Ной Морсвод убежал, стр. 5

– А у тебя при себе она случайно не осталась? – спросил осел.

– Боюсь, что нет, – ответил пес. – Это было не один десяток лет назад.

– Косточками можно хорошо питаться, – убежденно произнес осел, не спуская глаз с Ноя. Он почти оживился. – Да, очень и очень неплохо питаться можно ими.

– Сын старика, разумеется, тоже мне друг, – продолжал такс. – И тоже превосходный парень. Он жил здесь в детстве, а потом исчез из всех наших жизней очень надолго. Но в конце концов вернулся и до сих пор здесь живет. ГАВ! Но мне мой папа рассказывал, как старик сажал семечко, как оно потом стало прутиком, а прутик затем превратился в ствол, дал ветки, ветки пустили листья, и не успел никто в совете даже проголосовать, как посреди деревни оказалось это громаднейшее дерево.

– Похоже, оно тут не первый век растет, – сказал Ной.

– Правда, похоже? – подтвердил такс. – Хотя на самом деле не такое уж и старое.
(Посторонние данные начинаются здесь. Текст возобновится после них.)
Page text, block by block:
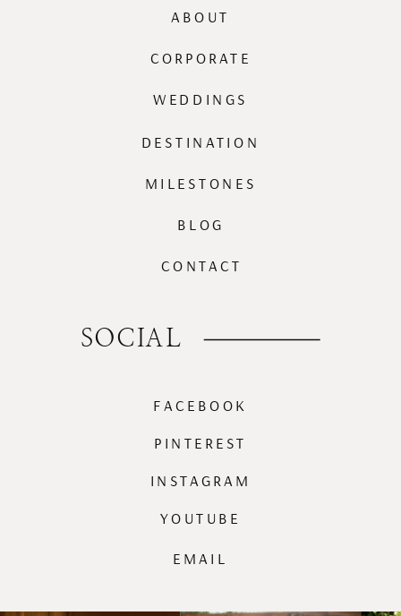
PINTEREST
INSTAGRAM
FACEBOOK
EMAIL
SOCIAL
CORPORATE
BLOG
MILESTONES
DESTINATION
WEDDINGS
ABOUT
CONTACT
YOUTUBE
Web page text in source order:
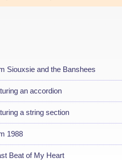
Siouxsie and the Banshees
an accordion
a string section
1988
Beat of My Heart
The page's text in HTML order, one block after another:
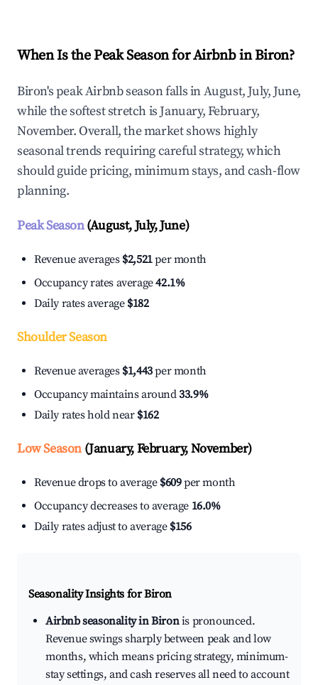
When Is the Peak Season for Airbnb in Biron?
Biron's peak Airbnb season falls in August, July, June,
while the softest stretch is January, February,
November. Overall, the market shows highly
seasonal trends requiring careful strategy, which
should guide pricing, minimum stays, and cash-flow
planning.
Peak Season(August, July, June)
Revenue averages $2,521per month
Occupancy rates average42.1%
Daily rates average $182
Shoulder Season
Revenue averages $1,443per month
Occupancy maintains around33.9%
Daily rates hold near $162
Low Season(January, February, November)
Revenue drops to average $609per month
Occupancy decreases to average 16.0%
Daily rates adjust to average $156
Seasonality Insights for Biron
Airbnb seasonality in Bironis pronounced.
Revenue swings sharply between peak and low
months, which means pricing strategy, minimum-
stay settings, and cash reserves all need to account
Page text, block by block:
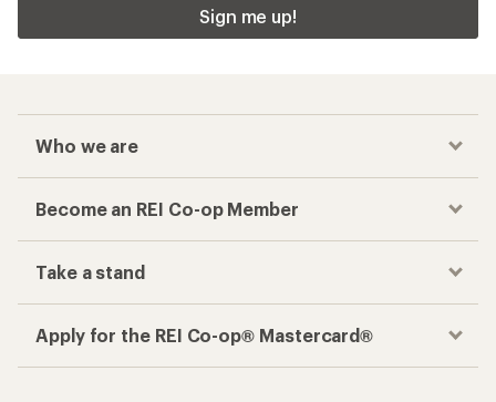
Sign me up!
Who we are
Become an REI Co-op Member
Take a stand
Apply for the REI Co-op® Mastercard®
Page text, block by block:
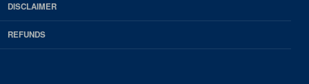
DISCLAIMER
REFUNDS
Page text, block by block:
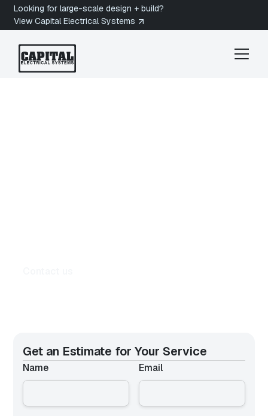
Looking for large-scale design + build?
View Capital Electrical Systems
Victoria Electrician
Electrician in
Get an Estimate for Your Service
Name Email
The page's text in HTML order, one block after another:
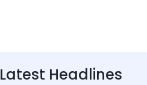
Latest Headlines
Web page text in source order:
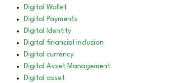
Digital Wallet
Digital Payments
DIgital Identity
Digital financial inclusion
Digital currency
Digital Asset Management
Digital asset
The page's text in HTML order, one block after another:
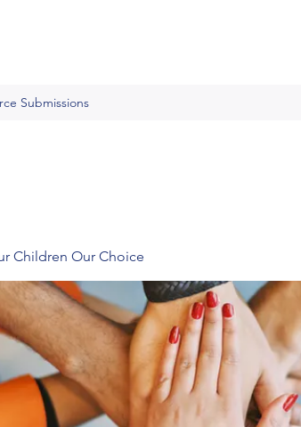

– Но все равно в этой истории почти нет ничего необычайного, – сказал Ной. – В смысле – это же просто природа. Я природу в школе проходил, и нет ничего странного в том, как хорошо оно выросло. Может быть, почва тут просто очень богатая. А может, семена были быстрорастущие. Или кто-нибудь раз в неделю поливал их «Чудо-Ростом». У меня мама так делает, а однажды увидела, как я себе им голову поливал, чтобы самому расти быстрее, так заставила полностью раздеться и окатила из садового шланга за домом на огороде, где меня мог увидеть кто угодно. Хотя тогда я был намного моложе, – добавил Ной, – и еще мало что понимал.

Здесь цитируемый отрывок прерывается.